Thursday, June 20, 2013

The trouble with Baby Jesus

I got provoked today.  It was probably inevitable after a couple of travel days for two different required meetings, with the inevitable fatigue that was to follow.  Anyway, the provocation can be found within this column, which also provides an appropriately tart response.  (You should go look at it now, or else this post won't make any sense, since I aim to keep it short and go to bed.  I'll be here when you get back, I promise.)

As if somehow Jesus needs our protection.  Sheesh.

I get baffled at this.  Exactly how is it that Christ is damaged if someone fails to say "Merry Christmas" at that time of year, or if a contest devoted to repeated acts of violence and mental maiming, i.e. a football game, is not inaugurated with a prayer?  Do you really think even the most virulent Christ-hater one could imagine could do anything more harmful than pee his or her pants if confronted with Christ In All His Glory?

And if this is all a cover for a few self-described Christians of a particular stripe to nurse grudges over their own hurt feelings, I am not sure a charge of blasphemy is not warranted against them.

I'm beginning to wonder if the problem is one of exactly which Christ is being "worshipped" in these cases.
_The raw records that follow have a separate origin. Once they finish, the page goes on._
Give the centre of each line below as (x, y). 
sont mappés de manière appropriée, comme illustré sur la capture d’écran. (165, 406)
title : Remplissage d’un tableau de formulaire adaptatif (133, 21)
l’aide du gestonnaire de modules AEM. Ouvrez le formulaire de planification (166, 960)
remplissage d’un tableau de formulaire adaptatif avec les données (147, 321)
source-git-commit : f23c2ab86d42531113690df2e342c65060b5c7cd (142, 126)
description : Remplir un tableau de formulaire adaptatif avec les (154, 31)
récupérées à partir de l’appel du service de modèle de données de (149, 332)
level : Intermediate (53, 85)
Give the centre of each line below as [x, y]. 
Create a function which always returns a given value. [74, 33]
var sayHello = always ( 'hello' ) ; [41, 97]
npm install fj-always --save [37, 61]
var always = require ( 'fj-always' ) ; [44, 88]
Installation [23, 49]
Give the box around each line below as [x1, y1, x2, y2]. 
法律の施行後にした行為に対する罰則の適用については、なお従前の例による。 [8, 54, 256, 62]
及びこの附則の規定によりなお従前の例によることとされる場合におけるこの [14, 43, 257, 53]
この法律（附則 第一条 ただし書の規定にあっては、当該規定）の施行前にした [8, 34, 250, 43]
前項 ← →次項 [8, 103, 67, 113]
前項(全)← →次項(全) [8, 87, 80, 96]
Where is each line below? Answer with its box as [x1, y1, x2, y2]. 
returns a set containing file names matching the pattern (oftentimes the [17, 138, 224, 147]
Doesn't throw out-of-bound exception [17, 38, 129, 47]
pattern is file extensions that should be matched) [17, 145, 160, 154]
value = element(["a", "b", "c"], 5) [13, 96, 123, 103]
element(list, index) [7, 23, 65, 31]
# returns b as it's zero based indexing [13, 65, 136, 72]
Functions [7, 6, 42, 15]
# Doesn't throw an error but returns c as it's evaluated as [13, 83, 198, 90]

There are some strains of the church where only a few images or portrayals of Christ are really in play in that tradition at any given time.  Let's face it, we're never going to comprehend Christ In All His Mystery at any point this side of the bar, but sometimes churches or denominations or particular traditions embrace an even more limited array of options for acknowledging who Jesus was and is.  The butt-kicking warrior-ish Second Coming Christ gets a lot of play in some traditions, for example.  The Gloriously Risen Christ is always good around Easter.  The Crucified Christ...well, the God-talk is always good for a few "Christ died for your sins" iterations, but sometimes one gets the impression that some segments of the church are kind of ashamed of the Savior on the Cross.  (Or maybe it's just that the megachurches get so backed up at Easter that they're already having Easter services on Good Friday.)
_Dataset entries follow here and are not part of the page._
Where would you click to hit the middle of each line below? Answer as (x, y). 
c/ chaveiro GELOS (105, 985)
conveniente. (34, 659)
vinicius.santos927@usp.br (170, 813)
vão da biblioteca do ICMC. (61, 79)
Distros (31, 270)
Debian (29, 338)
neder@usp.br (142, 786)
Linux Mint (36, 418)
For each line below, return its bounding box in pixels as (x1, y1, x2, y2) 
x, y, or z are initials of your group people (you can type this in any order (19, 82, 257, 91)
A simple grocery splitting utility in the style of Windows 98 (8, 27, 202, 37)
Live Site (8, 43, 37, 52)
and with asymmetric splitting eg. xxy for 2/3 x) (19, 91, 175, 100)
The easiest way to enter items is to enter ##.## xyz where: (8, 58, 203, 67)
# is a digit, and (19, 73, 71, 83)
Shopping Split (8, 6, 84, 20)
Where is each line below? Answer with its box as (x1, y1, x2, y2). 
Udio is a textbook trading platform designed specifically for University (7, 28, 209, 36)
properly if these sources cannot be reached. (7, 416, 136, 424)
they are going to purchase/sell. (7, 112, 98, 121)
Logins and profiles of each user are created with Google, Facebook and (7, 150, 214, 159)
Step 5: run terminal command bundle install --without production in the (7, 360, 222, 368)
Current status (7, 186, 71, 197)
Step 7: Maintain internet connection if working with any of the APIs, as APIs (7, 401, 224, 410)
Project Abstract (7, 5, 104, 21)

And of course Baby Jesus rules from sometime in November through December 25 or so.

And I wonder if the problem is that in many cases, Baby Jesus is never allowed to grow up.

Think about it.  Favorite Christmas carols tend to be full of images of the child, images of a particularly romanticized sort.  I've sort of mocked the "Away in a manger" line in which "Little lord Jesus, no crying he makes" before.  The child is sleeping, the child is sweet, the child is tender, the child is gentle, so on and so on.  (Martin Luther tried to do better in the chorale Von Himmel Hoch, but how often do you sing that around Christmas?  Put your hands down, Lutherans.)  We spend a good solid month or more drilling that image into our heads.  OF COURSE it's going to linger subconsciously in our minds. That little baby boy needs our protection!!!
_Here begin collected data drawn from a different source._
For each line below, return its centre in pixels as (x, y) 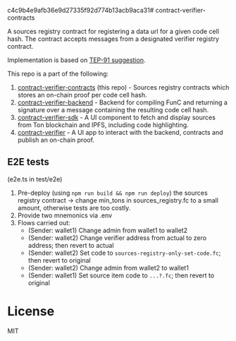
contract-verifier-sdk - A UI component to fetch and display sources (117, 117)
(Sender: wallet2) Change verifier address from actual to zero (117, 238)
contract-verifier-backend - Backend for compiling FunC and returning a (122, 102)
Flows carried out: (44, 222)
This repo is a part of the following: (58, 74)
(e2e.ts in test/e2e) (35, 179)
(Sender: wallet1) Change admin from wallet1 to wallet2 (108, 230)
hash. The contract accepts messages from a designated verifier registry (113, 39)
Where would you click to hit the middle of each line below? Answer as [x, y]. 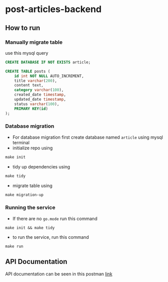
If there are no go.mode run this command [55, 218]
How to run [23, 28]
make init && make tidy [30, 228]
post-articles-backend [53, 9]
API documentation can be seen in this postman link [59, 274]
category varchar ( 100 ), [39, 90]
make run [14, 246]
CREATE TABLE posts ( [28, 71]
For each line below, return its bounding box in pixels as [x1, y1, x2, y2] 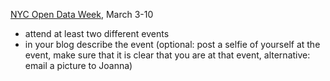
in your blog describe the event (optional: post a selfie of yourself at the [24, 39, 321, 50]
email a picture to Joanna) [24, 60, 133, 71]
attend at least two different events [24, 28, 170, 39]
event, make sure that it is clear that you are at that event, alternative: [24, 49, 311, 61]
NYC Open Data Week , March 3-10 [10, 9, 154, 20]
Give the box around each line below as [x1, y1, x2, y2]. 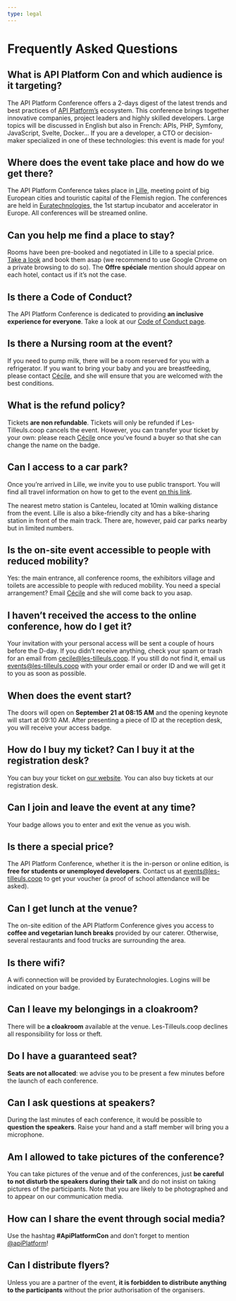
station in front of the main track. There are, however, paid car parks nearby [7, 516, 228, 525]
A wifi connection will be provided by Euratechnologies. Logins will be [7, 975, 211, 984]
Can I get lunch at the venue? [7, 902, 138, 915]
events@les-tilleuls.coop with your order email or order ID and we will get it [7, 662, 225, 670]
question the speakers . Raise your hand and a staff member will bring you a [7, 1123, 229, 1131]
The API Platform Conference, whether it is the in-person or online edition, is [7, 860, 230, 868]
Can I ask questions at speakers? [7, 1097, 156, 1109]
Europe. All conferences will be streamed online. [7, 209, 148, 218]
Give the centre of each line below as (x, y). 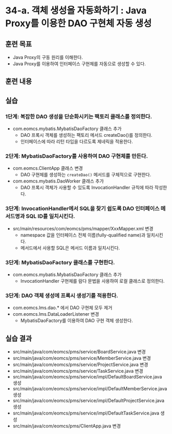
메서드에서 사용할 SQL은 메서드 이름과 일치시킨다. (70, 248)
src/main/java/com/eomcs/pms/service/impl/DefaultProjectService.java (89, 401)
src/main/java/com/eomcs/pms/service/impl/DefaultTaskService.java (86, 413)
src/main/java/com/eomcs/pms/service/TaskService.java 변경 (78, 371)
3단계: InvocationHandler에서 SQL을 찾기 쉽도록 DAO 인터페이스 (82, 209)
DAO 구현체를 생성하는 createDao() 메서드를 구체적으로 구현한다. (86, 175)
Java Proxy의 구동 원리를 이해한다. (48, 57)
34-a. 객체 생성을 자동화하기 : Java (76, 11)
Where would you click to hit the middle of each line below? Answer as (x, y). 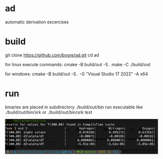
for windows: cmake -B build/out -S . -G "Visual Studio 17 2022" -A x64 (76, 74)
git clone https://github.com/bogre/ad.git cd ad (52, 55)
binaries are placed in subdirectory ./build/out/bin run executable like (74, 107)
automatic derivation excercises (37, 22)
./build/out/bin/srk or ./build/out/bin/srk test (49, 112)
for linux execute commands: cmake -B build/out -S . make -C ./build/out (78, 64)
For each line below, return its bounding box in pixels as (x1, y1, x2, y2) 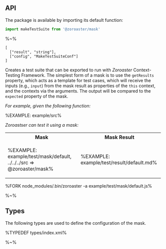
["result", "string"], (9, 50, 56, 54)
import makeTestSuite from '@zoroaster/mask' (5, 27, 100, 32)
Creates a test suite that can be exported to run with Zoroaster (5, 67, 132, 73)
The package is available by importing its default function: (5, 17, 124, 23)
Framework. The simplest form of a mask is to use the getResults (21, 72, 154, 78)
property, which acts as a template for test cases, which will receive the (5, 77, 151, 83)
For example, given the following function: (5, 102, 91, 108)
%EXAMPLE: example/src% (5, 112, 62, 118)
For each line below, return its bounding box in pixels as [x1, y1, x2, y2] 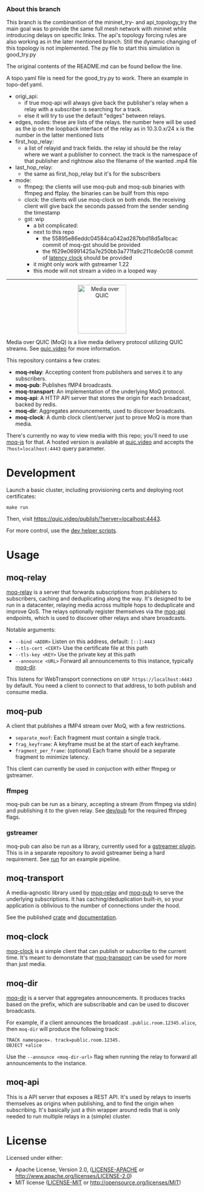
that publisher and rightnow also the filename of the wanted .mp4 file [24, 157, 197, 165]
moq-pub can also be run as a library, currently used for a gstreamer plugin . [6, 842, 197, 850]
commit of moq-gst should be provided [42, 241, 141, 249]
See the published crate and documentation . [6, 914, 118, 921]
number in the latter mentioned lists [15, 131, 104, 139]
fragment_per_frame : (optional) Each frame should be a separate [15, 747, 176, 754]
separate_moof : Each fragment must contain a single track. [15, 734, 161, 742]
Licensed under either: [6, 1154, 63, 1161]
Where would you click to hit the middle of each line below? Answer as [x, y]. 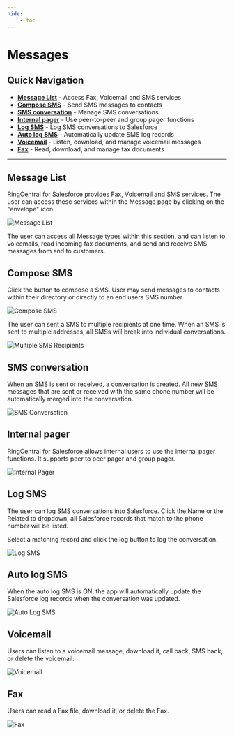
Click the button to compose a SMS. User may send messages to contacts [114, 290]
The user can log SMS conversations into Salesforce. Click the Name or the [115, 511]
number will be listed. [38, 526]
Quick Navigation [46, 81]
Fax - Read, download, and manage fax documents [91, 149]
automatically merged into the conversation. [70, 399]
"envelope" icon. [31, 209]
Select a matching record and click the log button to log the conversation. [112, 539]

OK, maybe that cheap bit of psychoanalysis was over the top.  But I do suspect that a large swath of the Christian population is not really progressed beyond Baby Jesus in their conception of the Savior Of All Humanity.  It's not hard to see that many are distinctly uncomfortable with The Jesus Between Manger and Cross.  You know, the one who hung out with smelly poor people and degenerate tax collectors and ne'er-do-well fishermen, the one who touched sick people, the one who gave away food to crowds that probably didn't deserve it...or even the one who said really uncomfortable things like "love your enemies, bless those that curse you..." or "the gate is wide, that leads to eternal destruction, and many are they that find it," or other such unpleasant thoughts.

And, to flog another horse that I've flogged before, a properly observed Advent would go a long way towards correcting this seeming hangup in corners of the modern church.  Four weeks of prophets and pictures of what God's world really ought to look like might just help avert some of that infantilization of Jesus that seems to linger in some minds.  But of course, for so many churches, Advent is a one-week lip-service thing before we're off on that round of sentimentalized Christmas carols for the whole month of December, and as any musician can tell you, folks are going to remember the hymns a lot more than they remember even your best sermons.

So here we sit, in a country where a substantial chunk of those who are loudest about calling themselves Christians are somehow convinced that either Jesus will be destroyed if people don't say "Merry Christmas" x  number of times between Thanksgiving and Christmas, or that their wounded pride and their shame at no longer dominating the culture is an excuse to engage in political manipulation and exploitation of Christ to score cheap points on their enemies, which I'm pretty sure is blasphemy.  And more people end up hungry and homeless in the bargain, and this gets called God's work.  And Jesus, the Jesus Who Is All Of Those Things And A Whole Lot More, weeps.